Is it me or does the wound channels ( in above post ) look almost identical except for the 9 mil?

Even the 45 doesn't impress by the photo.


----------



## seeemmiss (Jul 18, 2010)

Pretty close. What we don't see is the temporary wound channel that is cause by those fast bullets hitting real hard. The are much more impressive than the slow moving slugs however teh slower bullets have a deeper temporary wound cavity.


----------



## bigdharris (Dec 12, 2010)

i shot a deer this year with my 357 sig.   i was vary happy with how it did .


----------



## Dub (Dec 14, 2010)

rvick said:


> i have a glock 23 in 357 sig & a ruger sp 101 3" in 357. use them for finishing wounded deer. i would rather carry the glock because of weight, quicker draw(holster type) & mag capacity. is the sig almost as good for this purpose? i want to stop them fast(agressive deer). i used a 40 for a while but need a little more stopping power.

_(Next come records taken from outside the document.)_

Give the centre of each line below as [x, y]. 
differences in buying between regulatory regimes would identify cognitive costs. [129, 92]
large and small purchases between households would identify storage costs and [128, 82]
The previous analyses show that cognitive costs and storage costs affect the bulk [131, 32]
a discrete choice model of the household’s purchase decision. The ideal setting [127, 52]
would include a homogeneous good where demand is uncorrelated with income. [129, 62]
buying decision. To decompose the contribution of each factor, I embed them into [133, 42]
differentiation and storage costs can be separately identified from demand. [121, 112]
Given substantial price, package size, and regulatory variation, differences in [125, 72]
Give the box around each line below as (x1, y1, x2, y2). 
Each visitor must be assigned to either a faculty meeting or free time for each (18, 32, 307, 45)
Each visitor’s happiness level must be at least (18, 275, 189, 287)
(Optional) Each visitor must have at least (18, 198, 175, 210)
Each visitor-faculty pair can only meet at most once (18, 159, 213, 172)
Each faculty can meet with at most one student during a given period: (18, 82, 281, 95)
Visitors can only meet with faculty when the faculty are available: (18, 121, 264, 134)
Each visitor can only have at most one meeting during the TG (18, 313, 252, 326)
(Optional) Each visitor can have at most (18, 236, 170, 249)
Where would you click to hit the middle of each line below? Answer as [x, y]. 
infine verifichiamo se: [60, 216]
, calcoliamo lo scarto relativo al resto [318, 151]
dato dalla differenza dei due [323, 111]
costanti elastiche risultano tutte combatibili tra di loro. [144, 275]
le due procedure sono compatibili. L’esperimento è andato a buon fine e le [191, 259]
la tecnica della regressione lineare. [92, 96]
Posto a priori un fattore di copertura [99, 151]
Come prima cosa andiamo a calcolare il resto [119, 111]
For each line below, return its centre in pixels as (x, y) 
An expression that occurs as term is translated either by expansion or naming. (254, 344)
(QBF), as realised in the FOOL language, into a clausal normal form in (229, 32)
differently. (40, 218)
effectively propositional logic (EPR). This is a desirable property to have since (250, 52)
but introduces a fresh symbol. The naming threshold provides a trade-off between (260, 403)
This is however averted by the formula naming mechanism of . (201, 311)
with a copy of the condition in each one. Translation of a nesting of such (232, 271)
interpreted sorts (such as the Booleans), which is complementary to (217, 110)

How often are you needing to finish them off?


----------



## 10gaugemeow (Dec 14, 2010)

44 mag


----------



## ejs1980 (Dec 14, 2010)

"Used a 40 for a while but need more stopping power". I need to come hunting in Thomas County more often. If you need to dispatch a deer that's laying on the ground trying to get up a 22 is plenty. If the deer is close worn out been dragging itself by the front legs for a while any of those you listed are fine. On the other hand if you trail one out into the edge of a field and spot it 100 yards away headed straight away from you none of your choices will finish the job quickly.


----------



## Dub (Dec 15, 2010)

10gaugemeow said:


> 44 mag



Think he's wanting to use the gun he already has.



ejs1980 said:


> "Used a 40 for a while but need more stopping power". I need to come hunting in Thomas County more often. If you need to dispatch a deer that's laying on the ground trying to get up a 22 is plenty. If the deer is close worn out been dragging itself by the front legs for a while any of those you listed are fine. On the other hand if you trail one out into the edge of a field and spot it 100 yards away headed straight away from you none of your choices will finish the job quickly.




I'd just hit 'em again with the rifle.


----------



## armalite (Dec 18, 2010)

how does the 357 sig compare to the 10mm


----------



## ejs1980 (Dec 19, 2010)

357 sig 125 grain jhp @ 1375 fps with 525 lbs of energy at the muzzle
10mm 180 grain @ 1200 fps with about 620 lbs of energy


----------